→ ASSIGNMENT:
Lines from the entries below that hold "angle" form the answer; copy all of them.

+===+

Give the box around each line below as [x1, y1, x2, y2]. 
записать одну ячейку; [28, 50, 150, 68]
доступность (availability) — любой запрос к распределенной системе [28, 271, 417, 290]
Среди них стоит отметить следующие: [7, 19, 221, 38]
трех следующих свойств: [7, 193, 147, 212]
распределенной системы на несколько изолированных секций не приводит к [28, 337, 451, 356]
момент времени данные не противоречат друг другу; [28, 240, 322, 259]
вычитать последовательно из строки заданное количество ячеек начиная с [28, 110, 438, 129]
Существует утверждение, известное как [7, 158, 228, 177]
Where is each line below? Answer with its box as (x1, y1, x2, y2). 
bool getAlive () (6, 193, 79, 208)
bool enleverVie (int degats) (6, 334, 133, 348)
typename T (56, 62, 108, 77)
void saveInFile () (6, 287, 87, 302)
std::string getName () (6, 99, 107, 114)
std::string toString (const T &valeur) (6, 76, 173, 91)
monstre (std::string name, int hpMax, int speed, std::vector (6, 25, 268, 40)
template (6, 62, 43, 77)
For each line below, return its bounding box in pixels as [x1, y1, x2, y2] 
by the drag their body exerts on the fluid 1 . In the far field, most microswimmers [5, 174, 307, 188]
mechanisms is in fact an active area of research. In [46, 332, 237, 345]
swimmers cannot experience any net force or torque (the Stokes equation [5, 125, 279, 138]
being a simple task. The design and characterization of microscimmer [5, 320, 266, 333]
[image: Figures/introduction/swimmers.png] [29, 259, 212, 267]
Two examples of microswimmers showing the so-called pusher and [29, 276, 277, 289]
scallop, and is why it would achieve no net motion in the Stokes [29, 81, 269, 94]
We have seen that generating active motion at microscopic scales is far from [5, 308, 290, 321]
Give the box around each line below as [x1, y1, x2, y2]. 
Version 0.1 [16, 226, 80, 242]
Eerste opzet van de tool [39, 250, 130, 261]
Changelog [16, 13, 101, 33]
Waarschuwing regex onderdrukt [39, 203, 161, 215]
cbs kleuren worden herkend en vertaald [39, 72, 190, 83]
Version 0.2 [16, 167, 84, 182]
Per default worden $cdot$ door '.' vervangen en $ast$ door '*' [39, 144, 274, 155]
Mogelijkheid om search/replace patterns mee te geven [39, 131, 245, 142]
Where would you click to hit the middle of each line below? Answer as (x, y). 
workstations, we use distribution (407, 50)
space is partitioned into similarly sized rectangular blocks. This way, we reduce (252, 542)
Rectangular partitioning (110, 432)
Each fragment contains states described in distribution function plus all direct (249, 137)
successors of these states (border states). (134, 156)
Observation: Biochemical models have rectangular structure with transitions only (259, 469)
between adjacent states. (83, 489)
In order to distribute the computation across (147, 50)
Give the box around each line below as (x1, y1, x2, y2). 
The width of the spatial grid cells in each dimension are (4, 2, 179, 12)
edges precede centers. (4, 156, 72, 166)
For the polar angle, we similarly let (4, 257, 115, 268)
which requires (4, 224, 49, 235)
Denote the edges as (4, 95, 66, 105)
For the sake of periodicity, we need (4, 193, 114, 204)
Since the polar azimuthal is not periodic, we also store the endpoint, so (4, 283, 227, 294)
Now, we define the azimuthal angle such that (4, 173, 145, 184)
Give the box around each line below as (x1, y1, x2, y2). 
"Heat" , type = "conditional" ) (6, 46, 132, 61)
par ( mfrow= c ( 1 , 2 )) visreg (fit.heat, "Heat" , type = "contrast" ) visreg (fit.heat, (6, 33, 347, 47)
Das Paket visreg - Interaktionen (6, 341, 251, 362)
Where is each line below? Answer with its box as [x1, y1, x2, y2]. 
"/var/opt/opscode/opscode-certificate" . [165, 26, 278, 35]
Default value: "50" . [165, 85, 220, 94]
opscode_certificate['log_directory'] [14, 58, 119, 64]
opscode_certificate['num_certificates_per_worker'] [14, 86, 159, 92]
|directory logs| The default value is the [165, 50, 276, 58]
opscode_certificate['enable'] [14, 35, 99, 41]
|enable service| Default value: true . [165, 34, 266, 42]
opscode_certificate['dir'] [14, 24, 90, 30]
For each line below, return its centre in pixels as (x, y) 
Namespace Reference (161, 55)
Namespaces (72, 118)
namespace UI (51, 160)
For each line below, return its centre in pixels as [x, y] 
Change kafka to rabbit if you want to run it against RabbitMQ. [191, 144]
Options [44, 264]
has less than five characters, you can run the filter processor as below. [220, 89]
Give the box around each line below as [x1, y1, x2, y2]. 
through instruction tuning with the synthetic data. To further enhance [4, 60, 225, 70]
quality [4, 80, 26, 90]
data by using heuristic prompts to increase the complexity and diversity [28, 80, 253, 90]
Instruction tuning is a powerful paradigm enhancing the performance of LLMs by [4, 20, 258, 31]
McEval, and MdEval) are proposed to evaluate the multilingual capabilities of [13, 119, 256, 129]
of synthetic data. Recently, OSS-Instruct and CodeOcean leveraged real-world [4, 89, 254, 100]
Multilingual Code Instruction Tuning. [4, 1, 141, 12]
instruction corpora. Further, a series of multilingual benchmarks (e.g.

+===+

→ TASK RESULT:
For the polar angle, we similarly let (4, 257, 115, 268)
Now, we define the azimuthal angle such that (4, 173, 145, 184)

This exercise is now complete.